Garlic: A natural antibiotic

opening artAs powerful antibiotics lose their punch against “superbugs” such as vancomycin-resistant enterococci (VRE) and methicillin-resistant Staphylococcus aureus (MRSA), scientists are searching for new antimicrobial agents from natural sources. Allicin, the major component of garlic, is one such agent, and it was recently shown to be potent against VRE and MRSA in two studies presented at the 41st Interscience Conference on Antimicrobial Agents and Chemotherapy in Chicago in December.

A study conducted by Jaya Prakash and colleagues at the National University of Health Sciences in Lombard, IL, found that allicin has potent activity against VRE in vitro. “The basic problem with VRE is that it colonizes the gut,” says Prakash. “Many antibiotics used to control or prevent colonization also affect the normal flora.” The ideal solution, she explains, would be to prevent colonization with a food substance, given the safety of such compounds over antibiotics. Furthermore, she adds, the chance of organisms developing resistance is low. “Even with small amounts of these agents, they don’t become resistant.”

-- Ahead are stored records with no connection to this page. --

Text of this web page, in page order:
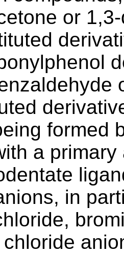
or
formed
a primary
in
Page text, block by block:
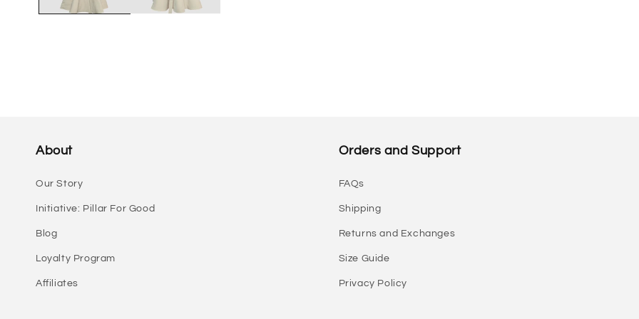
About
Our Story
Initiative: Pillar For Good
Blog
Loyalty Program
Affiliates
Orders and Support
FAQs
Shipping
Returns and Exchanges
Size Guide
Privacy Policy
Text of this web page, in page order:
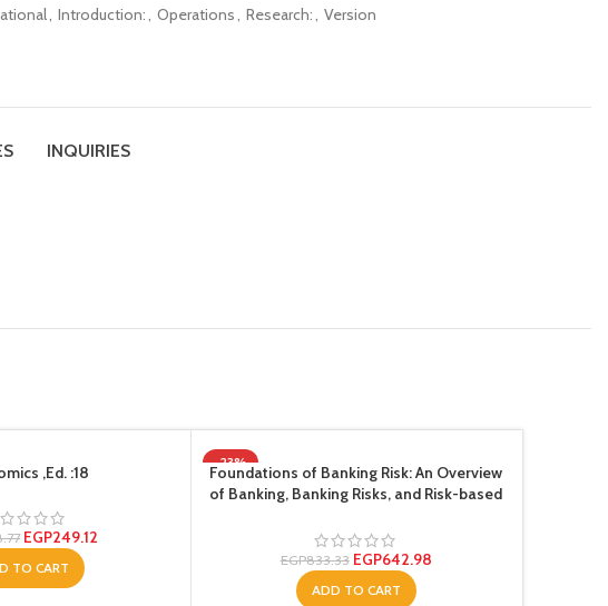
, Introduction:, Operations, Research:, Version
INQUIRIES
,Ed. :18
EGP249.12
TO CART
-23%
Foundations of Banking Risk: An Overview
of Banking, Banking Risks, and Risk-based
EGP833.33 EGP642.98
ADD TO CART
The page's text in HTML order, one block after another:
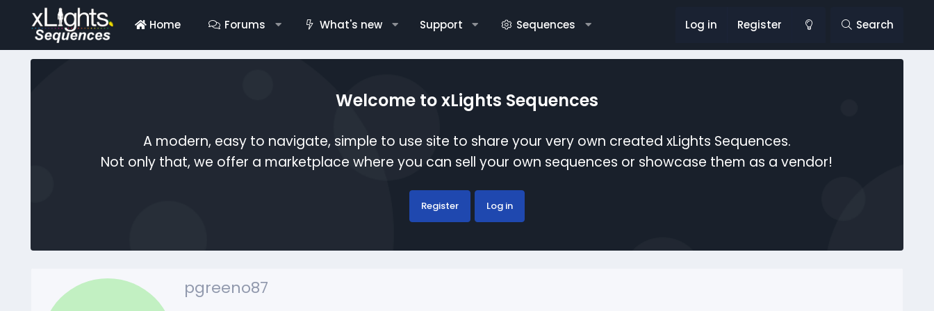
Home Forums What's new Support Sequences Log in Register Search
Welcome to xLights Sequences
A modern, easy to navigate, simple to use site to share your very own created xLights Sequences.
Not only that, we offer a marketplace where you can sell your own sequences or showcase them as a vendor!
Register Log in
pgreeno87
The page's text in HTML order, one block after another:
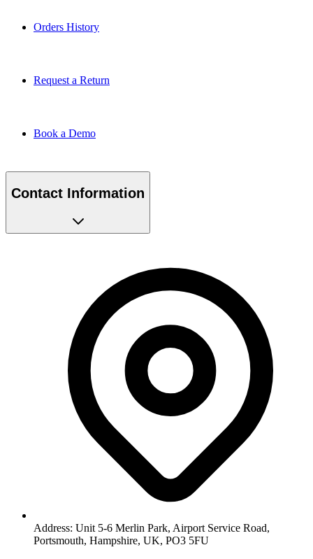
Orders History
Request a Return
Book a Demo
Contact Information
Address: Unit 5-6 Merlin Park, Airport Service Road,
Portsmouth, Hampshire, UK, PO3 5FU
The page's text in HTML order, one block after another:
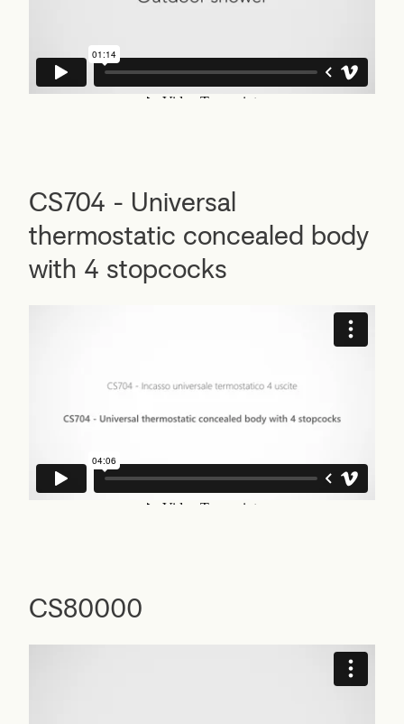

In their studies, the scientists obtained allicin from garlic tablets and determined its concentration. In vitro testing showed that microgram quantities were sufficient to significantly inhibit the growth of VRE. In contrast, 4000 µg of allicin corresponds to the amount found in one clove of garlic. Up to 25 g of garlic a day can be consumed without posing a risk of toxic side effects.

Prakash cautions that it is too early to say how much allicin intake will reap intestinal rewards against VRE. “In vitro [activity] does not correlate to in vivo activity,” she cautions. And the bad news is that allicin is destroyed when garlic is cooked in oil.

In the next stage of their work, they will study the effects of allicin on the gut microflora of animals to determine the concentration of allicin required to be efficacious in vivo.

In another study, Ron Cutler, from the University of East London (U.K.) and colleagues found that allicin liquid and cream formulations were highly potent against clinical isolates of MRSA, including those resistant to mupirocin—the agent commonly used to eradicate MRSA carriage among hospital staff and patients. Topical allicin formulations could be used as a safe, natural alternative to mupirocin for eliminating the carriage of MRSA and other microbes from the nose, skin, wounds, and dressings, he reports, and they could also be used in soaps and antibacterial agents.